Just curious what the planted tank guru's think is the best method for dosing....dry staight into the tank, or in a water based solution?

Cheers


----------



## CRS Fan (Apr 21, 2010)

In solution is my preference !

Best Regards,

Stuart


----------



## DR1V3N (Apr 22, 2010)

Not a guru by any stretch... but it depends on a few factors in priority:

Type of plant- I find carpet plants and low growing (generally foreground) respond more immediately to dry dosing (especially targeted, i.e. filter off 15 mins during dose) whereas stems will absorb in either scenario.
Substrate- If you use a high CEC (cation exchange capacity) substrate like ADA or Flourite, it would be hard to prove the benefits over the other, of either dry or solution based dosing.
Size and amount of tanks- the larger the tanks and the more tanks you have, the more you will likely lean towards solution based dosing for the convenience and consistency of your doses. 

With my nano tanks I simply dose dry every other day. I only use Pfertz line to treat more isolated problems that can be observed. I.e. lack of K etc.


----------



## 2wheelsx2 (Apr 21, 2010)

I don't think it makes any difference, as it all becomes a solution in tank. It comes down to convenience and personal preference. I dose dry in all of mine because then I don't have to keep mixing jars of liquid, plus EI dosing a 125 gallon with liquid is a lot of liquid.


----------



## jobber (May 14, 2010)

I dry dose my tank like how Yan-can-cook sprinkles a teaspoon of salt and soysauce.


----------



## neven (May 15, 2010)

i was dosing solutions for the longest time since i did not have a scale for doing my smaller tanks, but thats changed now, finally got a pocket scale for $7 off dhgate


----------



## vdub (Apr 22, 2010)

Solution for me. I don't like to directly dry dose into the tank, here's why.

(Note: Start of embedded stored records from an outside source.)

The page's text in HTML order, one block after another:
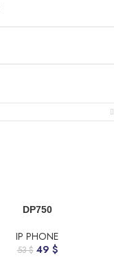
DP750
IP PHONE
53$ 49 $
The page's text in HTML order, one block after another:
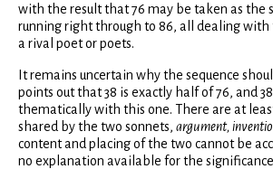
with the result that 76 may be taken as the
running right through to 86, all dealing
a rival poet or poets.
It remains uncertain why the sequence
points out that 38 is exactly half of 76, and
thematically with this one. There are at
shared by the two sonnets, argument,
content and placing of the two cannot be
no explanation available for the

When I did dry dose, I'd just dump a bunch of dry chemicals in all at once, the problem is, not all of the dry chemicals would dissolve away at once, some of it stayed as crystals until they reached the substrate. Now there's a large concentration of fertilizers in one area and where ever that area was, I'd get a massive algae bloom there. 

Now I just dissolve my dry fertilizers before hand in a bucket and spread the solution out over the entire area of the tank. That way I make sure the fertilizers, when I dose, are as uniformly spread out over the entire tank as possible.


----------



## neoh (Apr 22, 2010)

I have a large pill reminder container I use:









When I'm doing my weekly waterchange, I'll remeasure and put them all in the capsules. That way when I get up in the morning, I just open up 'W' and pour it into the tank. Done and done. If I have the extra time, I'll dump it into a bottle, put some water in there and shake the mix before pouring. I then put it right in front of my powerhead and it blows around the tank.


----------



## Captured Moments (Apr 22, 2010)

if you have a small tank, it may be easier to use a dissolved solution than using dry powders. Easier to control measurements and dosage. But for larger tanks I prefer dry dosing straight into the tank. The powders dissolve fairly quickly and mix in evenly unless you have a problem with water circulation..you can spread the powder over the surface instead of dumping in all in one spot if you are worried. Why make more work for yourself having to make a dosage solution if you don't have to.


----------



## 2wheelsx2 (Apr 21, 2010)

As long as one is dosing EI style, a little extra here and there shouldn't affect anything, and as Captured Moments pointed out, in a high tech planted tank, circulation is very important, for distribution of nutrients as well as gas exchange. The regular large water changes should take care of any excesses which exist in the tank.


----------